Thursday, January 10, 2019

Tamil becoming modern

Even in the title, David Shulman makes clear that he is writing a biography of Tamil, and not a history.
Old languages like Tamil, given to intense reflection of many centuries, write their own autobiographies, in many media, though we may not know hot to read them.  Sometimes they ask the assistance of a ghostwriter, a biographer, like me.
What a wonderful storyteller he is!  In this biography of Tamil, he educates me on how the grammar evolved, which then made the rich poetic literature happen, and then as the times changed, well, prose also developed.
Modernity is always a relative concept, privileging the more recent over the more distant past and thereby habitually distorting the latter.  It never happens in a single shot.
That applies to the changes in the language as well as to any aspect of life, it seems.

From the Sangam poetry to modern prose is one hell of a journey over nearly 2,000 years.  "Modern literary prose," for which the Tenkasi period played a critical role, is very different from the poetry of the past.  "Nothing can quite prepare us for the expressive power and stylistic range of nineteenth-century Tamil prose works, which 'bespeak a change of consciousness, of conscience'"

In addition to Sanskrit being woven into Tamil, "by the late seventeenth century, two new languages have entered into Tamil-ness from the outside--Persian and Arabic."  The biography of Tamil, it seems, is also about assimilation.  Perhaps this cosmopolitanism that is innate in the language in which we grew also contributes to how easily we move around and assimilate into societies that are completely unlike the Tamil country.

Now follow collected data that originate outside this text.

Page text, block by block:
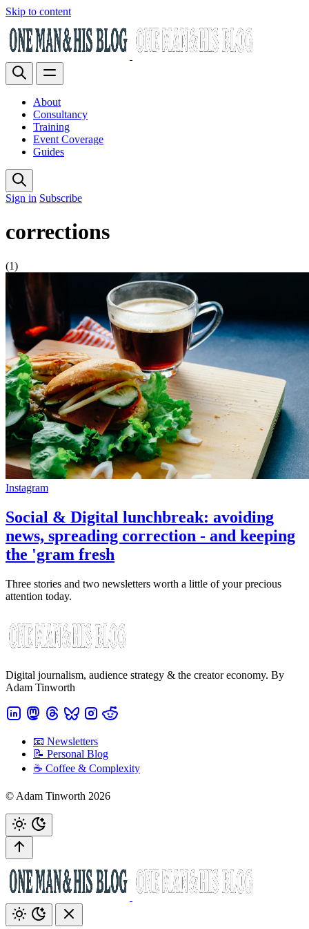
Skip to content
About
Consultancy
Training
Event Coverage
Guides
Sign in Subscribe
corrections
(1)
Instagram
Social & Digital lunchbreak: avoiding
news, spreading correction - and keeping
the 'gram fresh
Three stories and two newsletters worth a little of your precious
attention today.
Digital journalism, audience strategy & the creator economy. By
Adam Tinworth
📧 Newsletters
📝 Personal Blog
☕️ Coffee & Complexity
© Adam Tinworth 2026
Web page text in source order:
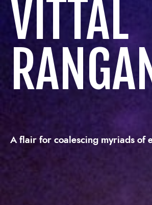
VITTAL
A flair for coalescing myriads of
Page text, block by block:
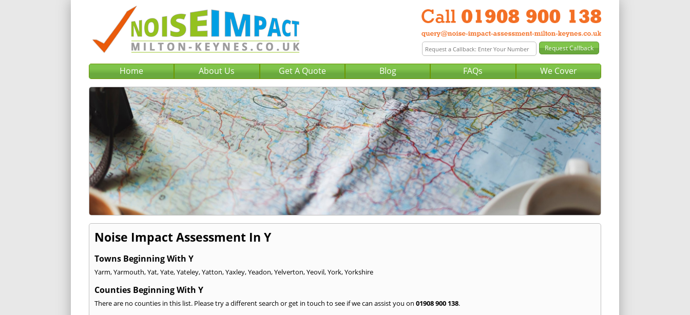
Home About Us Get A Quote Blog FAQs We Cover
Noise Impact Assessment In Y
Towns Beginning With Y
Yarm,Yarmouth,Yat,Yate,Yateley,Yatton,Yaxley,Yeadon,Yelverton,Yeovil,York,Yorkshire
Counties Beginning With Y
There are no counties in this list. Please try a different search or get in touch to see if we can assist you on 01908 900 138.
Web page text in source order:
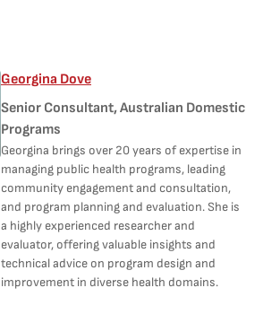
Georgina Dove
Senior Consultant, Australian Domestic
Programs
Georgina brings over 20 years of expertise in
managing public health programs, leading
community engagement and consultation,
and program planning and evaluation. She is
a highly experienced researcher and
evaluator, offering valuable insights and
technical advice on program design and
improvement in diverse health domains.
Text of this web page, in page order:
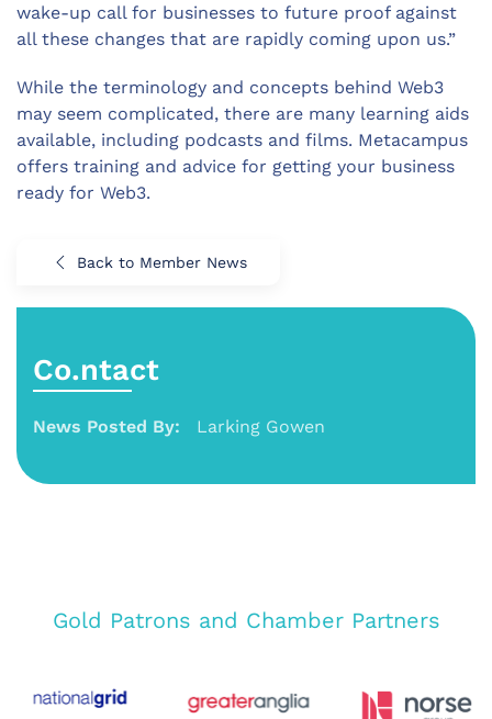
wake-up call for businesses to future proof against
all these changes that are rapidly coming upon us.”
While the terminology and concepts behind Web3
may seem complicated, there are many learning aids
available, including podcasts and films. Metacampus
offers training and advice for getting your business
ready for Web3.
Back to Member News
Co.ntact
News Posted By: Larking Gowen
Gold Patrons and Chamber Partners

Shulman discusses "the great Muslim poet Umaruppulavar."  Of course, I had no idea about him either.  Even though he was from the part of the Tamil country that was home to my people. He was born in Ettayapuram, the same place that also claims as its own the poet whose verse I have in a tshirt!

Umaruppulavar's opus was:
the best-known literary work of Muslim Tamil, the Cirappuranam, probably the finest large-scale narrative poem in Tamil in the seventeenth-century; this vast work, largely modeled on Kamban, tells the story of Muhammad in a Hijaz that has reimagined as the verdant Tamil land
I had no idea that my ancestral areas in the old Tamil country played such roles in the evolution of the "modern" Tamil.